## THE INPUT
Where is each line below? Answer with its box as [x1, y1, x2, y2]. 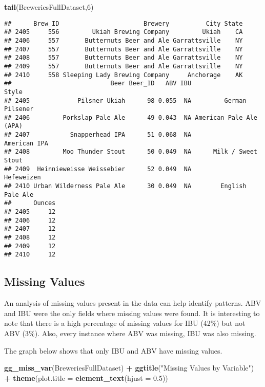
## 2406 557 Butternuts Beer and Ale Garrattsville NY [4, 36, 243, 44]
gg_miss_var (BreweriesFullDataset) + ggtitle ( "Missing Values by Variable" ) [4, 362, 254, 373]
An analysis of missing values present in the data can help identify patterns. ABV [4, 298, 261, 308]
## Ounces [4, 199, 56, 207]
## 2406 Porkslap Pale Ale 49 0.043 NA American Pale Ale [4, 114, 257, 121]
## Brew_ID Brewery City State [4, 20, 243, 27]
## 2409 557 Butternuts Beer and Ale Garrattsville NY [4, 62, 243, 70]
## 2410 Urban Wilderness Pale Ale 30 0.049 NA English [4, 182, 247, 190]
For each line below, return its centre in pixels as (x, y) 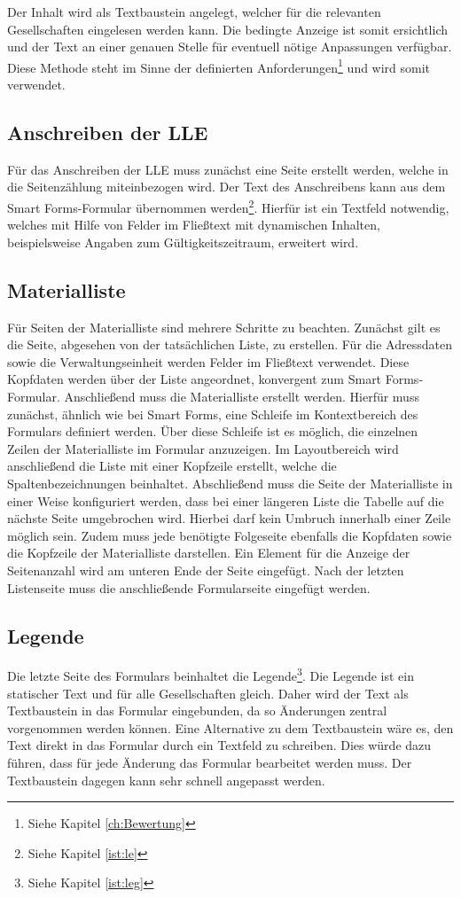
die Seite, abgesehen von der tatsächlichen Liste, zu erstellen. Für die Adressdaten (230, 344)
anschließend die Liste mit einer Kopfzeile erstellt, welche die (172, 466)
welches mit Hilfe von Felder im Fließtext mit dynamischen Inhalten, (194, 225)
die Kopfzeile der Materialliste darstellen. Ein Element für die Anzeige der (209, 553)
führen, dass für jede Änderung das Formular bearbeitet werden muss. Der (210, 762)
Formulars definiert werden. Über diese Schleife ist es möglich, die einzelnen (213, 431)
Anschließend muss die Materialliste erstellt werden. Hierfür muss (242, 397)
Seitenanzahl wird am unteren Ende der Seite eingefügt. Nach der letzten (206, 570)
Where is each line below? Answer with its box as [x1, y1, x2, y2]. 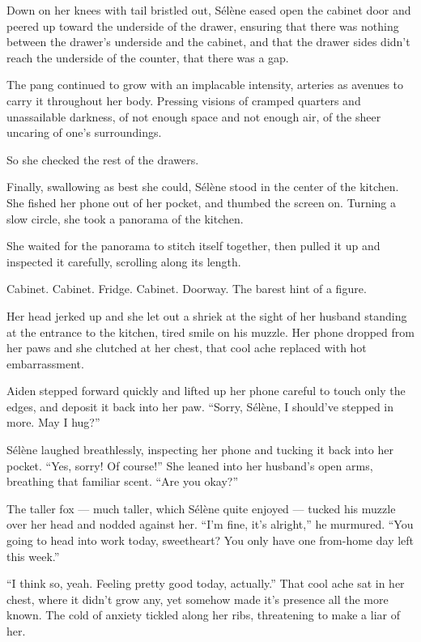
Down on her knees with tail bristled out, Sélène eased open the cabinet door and [6, 2, 411, 18]
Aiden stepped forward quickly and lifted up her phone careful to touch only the [6, 382, 406, 399]
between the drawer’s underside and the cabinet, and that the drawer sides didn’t [6, 33, 410, 50]
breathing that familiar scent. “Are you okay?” [6, 473, 239, 490]
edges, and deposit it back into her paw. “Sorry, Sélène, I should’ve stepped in [6, 398, 394, 415]
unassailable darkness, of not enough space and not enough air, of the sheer [6, 108, 381, 125]
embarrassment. [6, 355, 84, 372]
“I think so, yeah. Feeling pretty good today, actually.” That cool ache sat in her [6, 575, 405, 592]
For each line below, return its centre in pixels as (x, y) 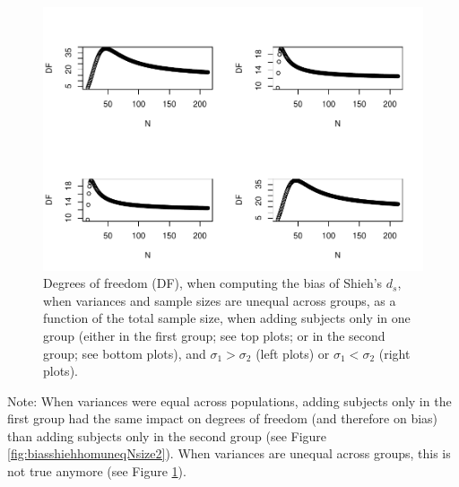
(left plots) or (293, 353)
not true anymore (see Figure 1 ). (97, 471)
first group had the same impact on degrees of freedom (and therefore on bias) (223, 418)
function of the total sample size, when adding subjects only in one (227, 318)
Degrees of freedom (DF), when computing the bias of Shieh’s (213, 283)
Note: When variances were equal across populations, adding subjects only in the (229, 400)
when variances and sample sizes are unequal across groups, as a (220, 300)
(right (394, 353)
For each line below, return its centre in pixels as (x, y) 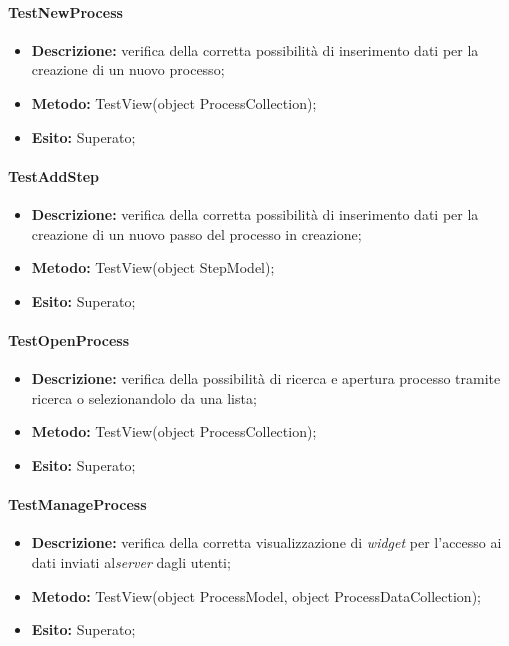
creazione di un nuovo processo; (128, 69)
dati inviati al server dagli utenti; (131, 561)
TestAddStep (53, 175)
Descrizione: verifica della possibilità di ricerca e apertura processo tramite (266, 378)
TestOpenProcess (69, 339)
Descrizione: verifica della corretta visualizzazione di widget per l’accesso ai (266, 542)
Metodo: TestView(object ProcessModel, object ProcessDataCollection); (256, 595)
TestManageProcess (77, 504)
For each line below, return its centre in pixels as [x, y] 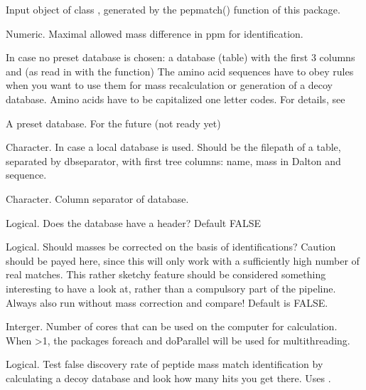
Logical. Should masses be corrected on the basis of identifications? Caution [171, 247]
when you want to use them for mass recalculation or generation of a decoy [169, 85]
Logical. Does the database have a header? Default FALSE [134, 222]
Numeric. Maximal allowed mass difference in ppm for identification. [155, 33]
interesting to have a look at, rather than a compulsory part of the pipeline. [171, 288]
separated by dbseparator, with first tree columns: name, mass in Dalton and [173, 160]
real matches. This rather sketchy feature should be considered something [166, 274]
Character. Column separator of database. [97, 198]
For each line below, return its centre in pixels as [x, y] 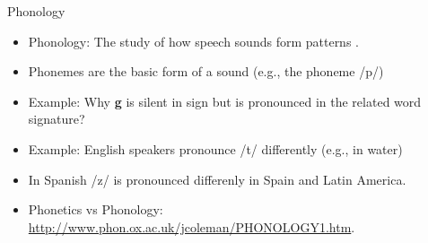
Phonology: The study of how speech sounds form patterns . [193, 41]
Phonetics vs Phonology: [96, 209]
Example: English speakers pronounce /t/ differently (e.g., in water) [215, 148]
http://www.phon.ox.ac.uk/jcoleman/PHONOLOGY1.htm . [192, 226]
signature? [57, 119]
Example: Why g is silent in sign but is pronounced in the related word [225, 101]
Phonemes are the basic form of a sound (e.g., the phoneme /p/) [206, 71]
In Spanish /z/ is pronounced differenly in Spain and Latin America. [217, 179]
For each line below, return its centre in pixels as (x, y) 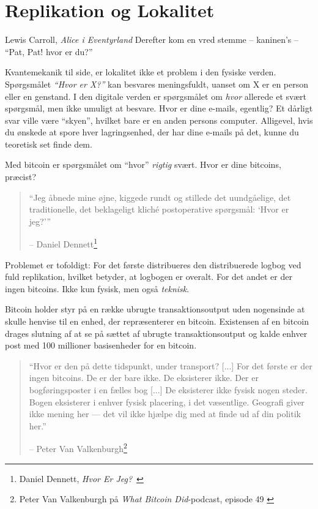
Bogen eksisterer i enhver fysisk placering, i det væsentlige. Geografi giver (167, 402)
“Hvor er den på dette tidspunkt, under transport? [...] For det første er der (171, 365)
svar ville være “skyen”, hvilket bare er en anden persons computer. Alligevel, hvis (159, 120)
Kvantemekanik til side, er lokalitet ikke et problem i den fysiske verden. (141, 72)
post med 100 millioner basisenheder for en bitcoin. (101, 345)
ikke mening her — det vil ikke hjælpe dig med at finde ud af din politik (165, 414)
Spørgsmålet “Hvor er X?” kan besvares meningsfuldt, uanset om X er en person (157, 84)
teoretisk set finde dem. (49, 144)
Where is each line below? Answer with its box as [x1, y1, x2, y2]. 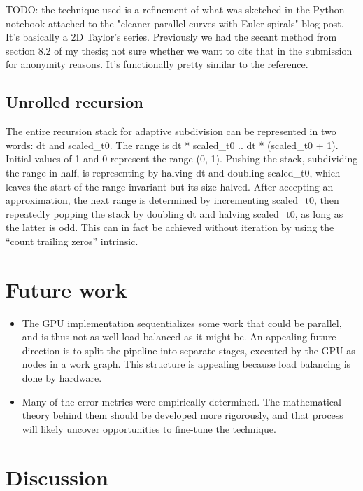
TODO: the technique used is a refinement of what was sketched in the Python [6, 2, 345, 16]
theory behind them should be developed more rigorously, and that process [22, 408, 343, 422]
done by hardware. [22, 371, 102, 385]
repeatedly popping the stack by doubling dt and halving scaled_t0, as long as [6, 206, 343, 221]
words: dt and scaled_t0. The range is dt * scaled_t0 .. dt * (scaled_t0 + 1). [6, 137, 339, 152]
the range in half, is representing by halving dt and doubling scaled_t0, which [6, 165, 341, 179]
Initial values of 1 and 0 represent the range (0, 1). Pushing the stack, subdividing [6, 151, 358, 166]
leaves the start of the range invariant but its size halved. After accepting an [6, 179, 334, 193]
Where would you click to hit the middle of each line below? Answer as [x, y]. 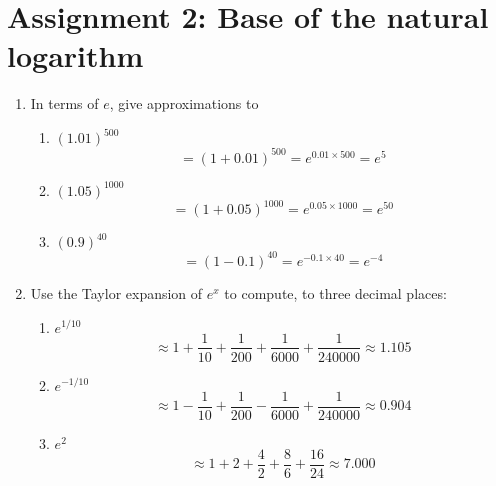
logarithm [75, 55]
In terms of [64, 103]
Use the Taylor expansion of [116, 292]
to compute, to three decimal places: [335, 292]
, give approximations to [184, 103]
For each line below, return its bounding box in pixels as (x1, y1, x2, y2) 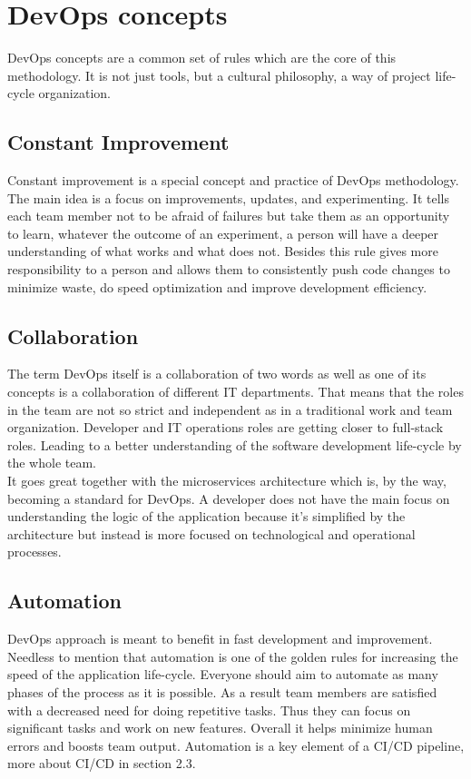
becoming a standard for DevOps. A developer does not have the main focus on (7, 488, 450, 508)
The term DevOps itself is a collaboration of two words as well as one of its (7, 364, 427, 383)
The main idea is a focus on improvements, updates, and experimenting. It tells (7, 188, 449, 207)
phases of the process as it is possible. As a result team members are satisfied (7, 682, 437, 701)
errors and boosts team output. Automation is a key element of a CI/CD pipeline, (7, 735, 465, 754)
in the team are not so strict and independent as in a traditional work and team (7, 399, 453, 419)
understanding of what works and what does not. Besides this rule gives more (7, 242, 438, 261)
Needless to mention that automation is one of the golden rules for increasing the (7, 646, 458, 666)
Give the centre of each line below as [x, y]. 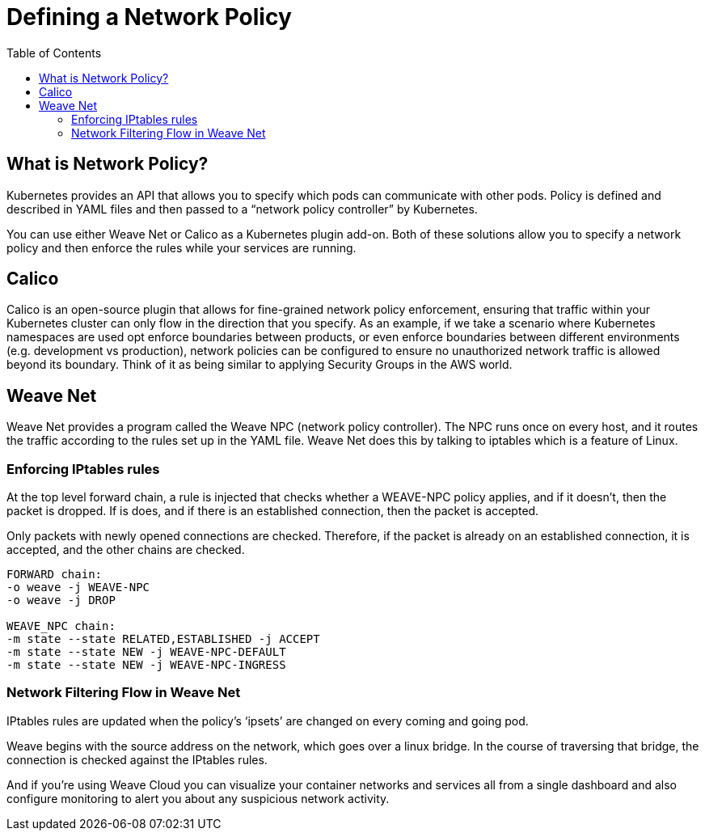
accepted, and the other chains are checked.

## PROBLEM REQUIREMENTS
Check each line above for "Descrizione" and return the ones that have it.

## TASK SOLUTION
Descrizione: verifica della possibilità di ricerca e apertura processo tramite (266, 378)
Descrizione: verifica della corretta visualizzazione di widget per l’accesso ai (266, 542)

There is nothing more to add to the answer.